• What to work on:
Work through the data below line by line and say how many lines hold "ClusterLayer"; give only the number.

• Records to process:
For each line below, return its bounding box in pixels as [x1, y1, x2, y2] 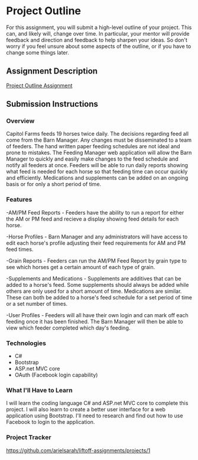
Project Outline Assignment [6, 82, 73, 89]
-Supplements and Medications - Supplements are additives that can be [6, 274, 181, 282]
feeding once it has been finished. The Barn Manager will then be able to [6, 318, 183, 325]
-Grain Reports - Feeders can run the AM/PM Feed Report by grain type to [6, 257, 187, 264]
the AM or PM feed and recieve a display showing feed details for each [6, 215, 179, 222]
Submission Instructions [6, 99, 99, 109]
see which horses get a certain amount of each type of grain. [6, 263, 155, 270]
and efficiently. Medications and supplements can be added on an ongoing [6, 174, 189, 181]
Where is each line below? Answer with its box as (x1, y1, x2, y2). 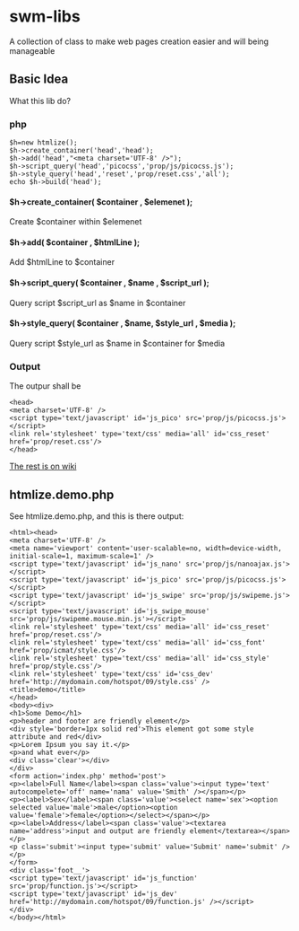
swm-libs (9, 6, 81, 27)
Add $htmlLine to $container (9, 257, 115, 268)
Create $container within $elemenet (9, 216, 142, 227)
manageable (9, 45, 56, 56)
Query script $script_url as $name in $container (9, 297, 186, 308)
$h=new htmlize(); (9, 138, 78, 147)
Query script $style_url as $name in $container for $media (9, 338, 226, 348)
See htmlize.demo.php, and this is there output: (9, 510, 184, 522)
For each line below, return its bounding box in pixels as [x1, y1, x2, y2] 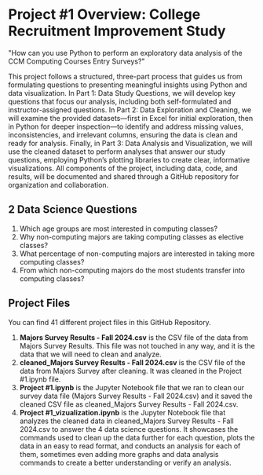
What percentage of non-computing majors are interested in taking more [19, 249, 255, 258]
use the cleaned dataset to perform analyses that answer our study [8, 147, 226, 156]
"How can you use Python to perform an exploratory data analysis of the [8, 48, 243, 57]
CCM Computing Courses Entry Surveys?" [8, 57, 145, 66]
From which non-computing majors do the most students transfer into [19, 265, 246, 275]
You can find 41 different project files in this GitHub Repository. [8, 317, 212, 327]
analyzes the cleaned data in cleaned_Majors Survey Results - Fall [19, 416, 234, 426]
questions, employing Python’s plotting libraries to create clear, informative [8, 155, 250, 164]
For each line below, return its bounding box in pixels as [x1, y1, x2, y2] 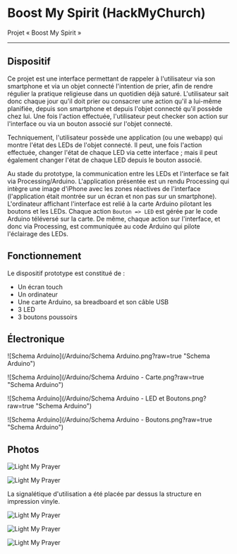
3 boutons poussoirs [17, 313, 78, 321]
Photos [7, 444, 39, 456]
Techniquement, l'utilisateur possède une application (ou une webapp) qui [7, 133, 224, 142]
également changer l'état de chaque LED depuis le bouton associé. [7, 156, 202, 164]
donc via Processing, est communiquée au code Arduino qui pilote [7, 221, 201, 231]
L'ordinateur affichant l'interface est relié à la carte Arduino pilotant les [7, 200, 212, 208]
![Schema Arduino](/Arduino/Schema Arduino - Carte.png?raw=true [7, 373, 205, 381]
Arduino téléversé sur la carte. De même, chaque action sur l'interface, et [7, 214, 221, 223]
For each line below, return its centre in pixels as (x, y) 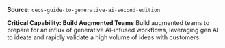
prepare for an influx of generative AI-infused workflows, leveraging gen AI (113, 30)
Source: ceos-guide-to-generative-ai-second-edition (84, 10)
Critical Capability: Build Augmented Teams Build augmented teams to (108, 23)
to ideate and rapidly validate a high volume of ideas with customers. (104, 37)
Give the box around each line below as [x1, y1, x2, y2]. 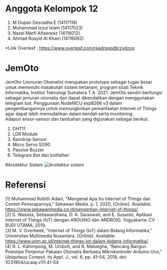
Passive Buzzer [12, 146, 44, 152]
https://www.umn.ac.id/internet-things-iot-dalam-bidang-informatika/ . [5, 238, 150, 244]
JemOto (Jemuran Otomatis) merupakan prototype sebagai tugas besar [5, 79, 153, 85]
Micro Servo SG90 [12, 141, 51, 147]
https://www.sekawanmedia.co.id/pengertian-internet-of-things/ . [5, 206, 139, 212]
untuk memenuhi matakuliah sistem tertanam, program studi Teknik [5, 84, 144, 90]
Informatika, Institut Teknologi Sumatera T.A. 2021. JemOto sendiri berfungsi [5, 89, 163, 95]
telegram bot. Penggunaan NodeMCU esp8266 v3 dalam [5, 100, 122, 106]
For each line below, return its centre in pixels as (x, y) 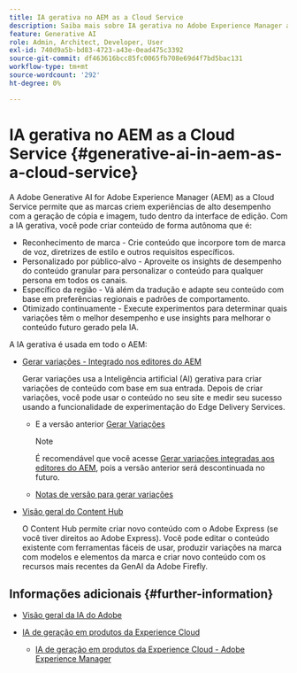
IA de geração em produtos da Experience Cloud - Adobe (140, 650)
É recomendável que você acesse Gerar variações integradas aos (155, 458)
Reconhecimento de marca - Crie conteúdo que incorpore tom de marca (153, 242)
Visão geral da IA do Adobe (72, 615)
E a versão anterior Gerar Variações (100, 424)
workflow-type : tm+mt (49, 67)
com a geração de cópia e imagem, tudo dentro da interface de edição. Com (148, 216)
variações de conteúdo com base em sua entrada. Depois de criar (142, 388)
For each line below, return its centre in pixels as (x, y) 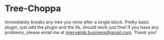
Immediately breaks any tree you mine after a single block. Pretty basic (77, 22)
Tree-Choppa (33, 9)
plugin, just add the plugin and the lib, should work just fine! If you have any (82, 27)
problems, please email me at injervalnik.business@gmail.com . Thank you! (81, 32)
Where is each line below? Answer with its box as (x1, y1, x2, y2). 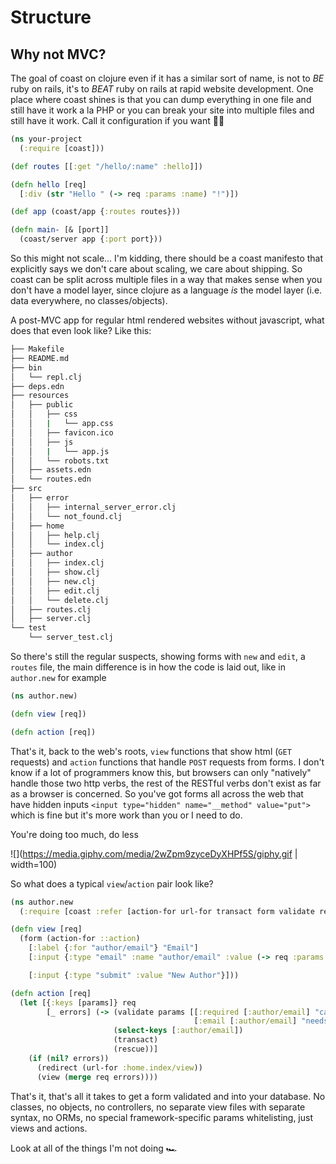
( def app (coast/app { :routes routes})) (10, 207, 182, 217)
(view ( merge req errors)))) (36, 1072, 159, 1082)
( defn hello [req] (10, 179, 87, 190)
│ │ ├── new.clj (10, 576, 97, 586)
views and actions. (10, 1122, 88, 1134)
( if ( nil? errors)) (28, 1053, 110, 1063)
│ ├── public (10, 400, 74, 410)
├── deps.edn (10, 381, 65, 391)
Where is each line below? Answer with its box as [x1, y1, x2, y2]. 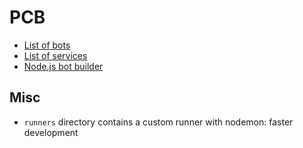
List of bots [23, 39, 71, 51]
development [23, 126, 79, 138]
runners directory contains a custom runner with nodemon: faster [23, 116, 294, 128]
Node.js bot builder [23, 60, 104, 72]
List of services [23, 49, 88, 61]
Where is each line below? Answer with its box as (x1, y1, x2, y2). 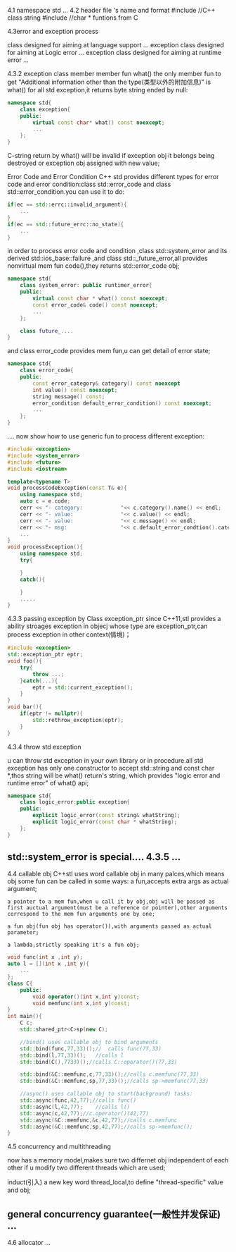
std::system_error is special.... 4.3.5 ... (7, 851, 181, 863)
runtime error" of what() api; (7, 778, 89, 787)
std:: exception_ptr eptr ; (7, 651, 83, 658)
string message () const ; (32, 393, 105, 400)
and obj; (7, 1186, 32, 1194)
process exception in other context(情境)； (7, 630, 131, 639)
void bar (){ (7, 704, 42, 711)
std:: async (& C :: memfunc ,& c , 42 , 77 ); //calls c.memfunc (20, 1117, 178, 1124)
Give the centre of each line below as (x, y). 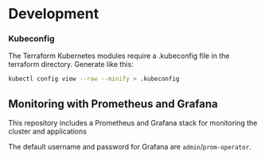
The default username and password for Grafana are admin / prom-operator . (130, 147)
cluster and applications (48, 131)
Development (54, 14)
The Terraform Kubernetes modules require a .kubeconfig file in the (119, 56)
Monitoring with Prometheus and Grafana (113, 104)
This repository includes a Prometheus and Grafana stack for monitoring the (133, 123)
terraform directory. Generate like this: (71, 64)
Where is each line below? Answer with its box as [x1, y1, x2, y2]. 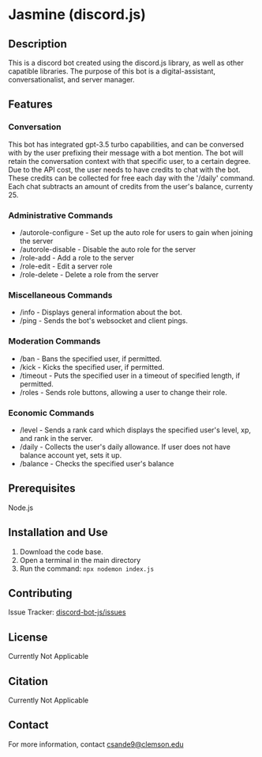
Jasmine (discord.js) [8, 6, 146, 24]
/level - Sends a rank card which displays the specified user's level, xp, [19, 425, 251, 435]
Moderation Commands [8, 336, 101, 347]
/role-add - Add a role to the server [19, 253, 134, 262]
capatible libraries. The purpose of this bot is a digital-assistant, [8, 67, 215, 76]
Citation [8, 675, 49, 688]
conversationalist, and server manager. [8, 75, 136, 84]
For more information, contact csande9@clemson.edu [8, 739, 184, 749]
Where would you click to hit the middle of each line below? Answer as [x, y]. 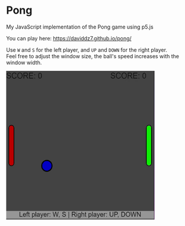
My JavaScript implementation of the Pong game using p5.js [80, 27]
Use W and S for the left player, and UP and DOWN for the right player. [87, 50]
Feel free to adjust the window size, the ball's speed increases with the [93, 56]
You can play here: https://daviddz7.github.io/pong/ [69, 38]
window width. [24, 62]
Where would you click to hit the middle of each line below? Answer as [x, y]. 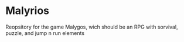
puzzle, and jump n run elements [45, 33]
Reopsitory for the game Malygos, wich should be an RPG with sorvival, [92, 27]
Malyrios [28, 11]
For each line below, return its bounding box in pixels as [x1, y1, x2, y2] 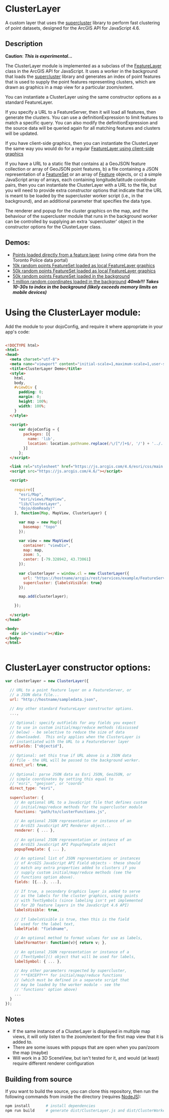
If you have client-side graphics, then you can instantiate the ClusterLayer [5, 140, 158, 146]
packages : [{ [23, 432, 51, 437]
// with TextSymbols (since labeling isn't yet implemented [14, 898, 143, 903]
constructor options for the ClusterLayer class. [5, 223, 102, 229]
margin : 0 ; [18, 394, 42, 400]
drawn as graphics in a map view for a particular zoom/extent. [5, 84, 134, 90]
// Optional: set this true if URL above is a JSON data [10, 753, 132, 758]
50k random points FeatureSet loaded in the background [12, 273, 130, 279]
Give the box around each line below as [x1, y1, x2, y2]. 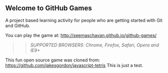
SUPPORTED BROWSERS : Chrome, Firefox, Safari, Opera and [30, 42, 159, 48]
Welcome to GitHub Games [5, 4, 92, 12]
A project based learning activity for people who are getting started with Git [5, 17, 163, 23]
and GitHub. [5, 22, 30, 28]
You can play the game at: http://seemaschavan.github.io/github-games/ [5, 32, 157, 38]
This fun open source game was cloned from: [5, 57, 100, 63]
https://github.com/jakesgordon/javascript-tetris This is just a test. [5, 62, 143, 68]

• Solution:
2